[[ Records supplied, beginning ]]
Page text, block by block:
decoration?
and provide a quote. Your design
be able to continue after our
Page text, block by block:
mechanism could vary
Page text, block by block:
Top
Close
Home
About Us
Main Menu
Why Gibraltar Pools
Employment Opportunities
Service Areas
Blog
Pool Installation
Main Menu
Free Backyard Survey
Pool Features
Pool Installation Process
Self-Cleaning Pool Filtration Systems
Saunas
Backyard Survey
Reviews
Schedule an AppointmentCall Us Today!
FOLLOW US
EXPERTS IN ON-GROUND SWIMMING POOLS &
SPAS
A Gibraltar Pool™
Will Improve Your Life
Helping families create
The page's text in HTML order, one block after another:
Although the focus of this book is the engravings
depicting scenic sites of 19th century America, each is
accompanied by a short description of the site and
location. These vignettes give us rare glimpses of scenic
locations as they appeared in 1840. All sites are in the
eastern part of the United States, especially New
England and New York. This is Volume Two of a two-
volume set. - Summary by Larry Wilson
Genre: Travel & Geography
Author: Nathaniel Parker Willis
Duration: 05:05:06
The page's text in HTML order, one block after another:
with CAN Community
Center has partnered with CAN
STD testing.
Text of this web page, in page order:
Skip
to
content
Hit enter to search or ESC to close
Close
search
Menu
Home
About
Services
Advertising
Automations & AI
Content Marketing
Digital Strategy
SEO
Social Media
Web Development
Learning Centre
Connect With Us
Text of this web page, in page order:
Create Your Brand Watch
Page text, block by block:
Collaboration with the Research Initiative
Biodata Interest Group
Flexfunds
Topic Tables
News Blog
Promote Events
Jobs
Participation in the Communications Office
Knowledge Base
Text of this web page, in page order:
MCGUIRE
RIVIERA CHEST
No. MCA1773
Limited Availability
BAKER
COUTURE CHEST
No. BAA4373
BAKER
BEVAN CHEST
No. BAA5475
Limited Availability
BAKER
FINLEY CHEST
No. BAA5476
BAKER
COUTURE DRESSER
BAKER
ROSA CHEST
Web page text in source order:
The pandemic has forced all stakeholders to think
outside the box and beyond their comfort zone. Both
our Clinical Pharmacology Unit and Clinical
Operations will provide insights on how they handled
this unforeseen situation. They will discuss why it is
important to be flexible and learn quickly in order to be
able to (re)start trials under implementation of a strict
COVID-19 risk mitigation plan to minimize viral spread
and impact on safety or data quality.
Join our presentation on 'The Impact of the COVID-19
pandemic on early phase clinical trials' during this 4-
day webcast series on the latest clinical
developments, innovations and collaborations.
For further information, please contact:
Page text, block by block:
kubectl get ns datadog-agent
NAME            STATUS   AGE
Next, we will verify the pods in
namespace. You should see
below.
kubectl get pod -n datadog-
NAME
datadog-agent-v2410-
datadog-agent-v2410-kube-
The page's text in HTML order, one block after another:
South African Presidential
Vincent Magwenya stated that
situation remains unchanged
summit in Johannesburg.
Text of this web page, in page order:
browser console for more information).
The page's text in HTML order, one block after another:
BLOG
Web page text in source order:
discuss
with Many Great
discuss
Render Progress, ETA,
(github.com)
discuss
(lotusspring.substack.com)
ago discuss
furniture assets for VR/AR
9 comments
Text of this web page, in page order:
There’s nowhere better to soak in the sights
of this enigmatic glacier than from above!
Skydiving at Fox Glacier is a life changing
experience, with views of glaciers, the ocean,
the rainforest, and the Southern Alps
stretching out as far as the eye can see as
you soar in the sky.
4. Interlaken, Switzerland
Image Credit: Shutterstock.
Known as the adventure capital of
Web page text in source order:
[[ Records supplied, end ]]
▶ _How to complete this task_
Return the full listing, character for character.

▶ _Exercise output_
Page text, block by block:
decoration?
and provide a quote. Your design
be able to continue after our
Page text, block by block:
mechanism could vary
Page text, block by block:
Top
Close
Home
About Us
Main Menu
Why Gibraltar Pools
Employment Opportunities
Service Areas
Blog
Pool Installation
Main Menu
Free Backyard Survey
Pool Features
Pool Installation Process
Self-Cleaning Pool Filtration Systems
Saunas
Backyard Survey
Reviews
Schedule an AppointmentCall Us Today!
FOLLOW US
EXPERTS IN ON-GROUND SWIMMING POOLS &
SPAS
A Gibraltar Pool™
Will Improve Your Life
Helping families create
The page's text in HTML order, one block after another:
Although the focus of this book is the engravings
depicting scenic sites of 19th century America, each is
accompanied by a short description of the site and
location. These vignettes give us rare glimpses of scenic
locations as they appeared in 1840. All sites are in the
eastern part of the United States, especially New
England and New York. This is Volume Two of a two-
volume set. - Summary by Larry Wilson
Genre: Travel & Geography
Author: Nathaniel Parker Willis
Duration: 05:05:06
The page's text in HTML order, one block after another:
with CAN Community
Center has partnered with CAN
STD testing.
Text of this web page, in page order:
Skip
to
content
Hit enter to search or ESC to close
Close
search
Menu
Home
About
Services
Advertising
Automations & AI
Content Marketing
Digital Strategy
SEO
Social Media
Web Development
Learning Centre
Connect With Us
Text of this web page, in page order:
Create Your Brand Watch
Page text, block by block:
Collaboration with the Research Initiative
Biodata Interest Group
Flexfunds
Topic Tables
News Blog
Promote Events
Jobs
Participation in the Communications Office
Knowledge Base
Text of this web page, in page order:
MCGUIRE
RIVIERA CHEST
No. MCA1773
Limited Availability
BAKER
COUTURE CHEST
No. BAA4373
BAKER
BEVAN CHEST
No. BAA5475
Limited Availability
BAKER
FINLEY CHEST
No. BAA5476
BAKER
COUTURE DRESSER
BAKER
ROSA CHEST
Web page text in source order:
The pandemic has forced all stakeholders to think
outside the box and beyond their comfort zone. Both
our Clinical Pharmacology Unit and Clinical
Operations will provide insights on how they handled
this unforeseen situation. They will discuss why it is
important to be flexible and learn quickly in order to be
able to (re)start trials under implementation of a strict
COVID-19 risk mitigation plan to minimize viral spread
and impact on safety or data quality.
Join our presentation on 'The Impact of the COVID-19
pandemic on early phase clinical trials' during this 4-
day webcast series on the latest clinical
developments, innovations and collaborations.
For further information, please contact:
Page text, block by block:
kubectl get ns datadog-agent
NAME            STATUS   AGE
Next, we will verify the pods in
namespace. You should see
below.
kubectl get pod -n datadog-
NAME
datadog-agent-v2410-
datadog-agent-v2410-kube-
The page's text in HTML order, one block after another:
South African Presidential
Vincent Magwenya stated that
situation remains unchanged
summit in Johannesburg.
Text of this web page, in page order:
browser console for more information).
The page's text in HTML order, one block after another:
BLOG
Web page text in source order:
discuss
with Many Great
discuss
Render Progress, ETA,
(github.com)
discuss
(lotusspring.substack.com)
ago discuss
furniture assets for VR/AR
9 comments
Text of this web page, in page order:
There’s nowhere better to soak in the sights
of this enigmatic glacier than from above!
Skydiving at Fox Glacier is a life changing
experience, with views of glaciers, the ocean,
the rainforest, and the Southern Alps
stretching out as far as the eye can see as
you soar in the sky.
4. Interlaken, Switzerland
Image Credit: Shutterstock.
Known as the adventure capital of
Web page text in source order:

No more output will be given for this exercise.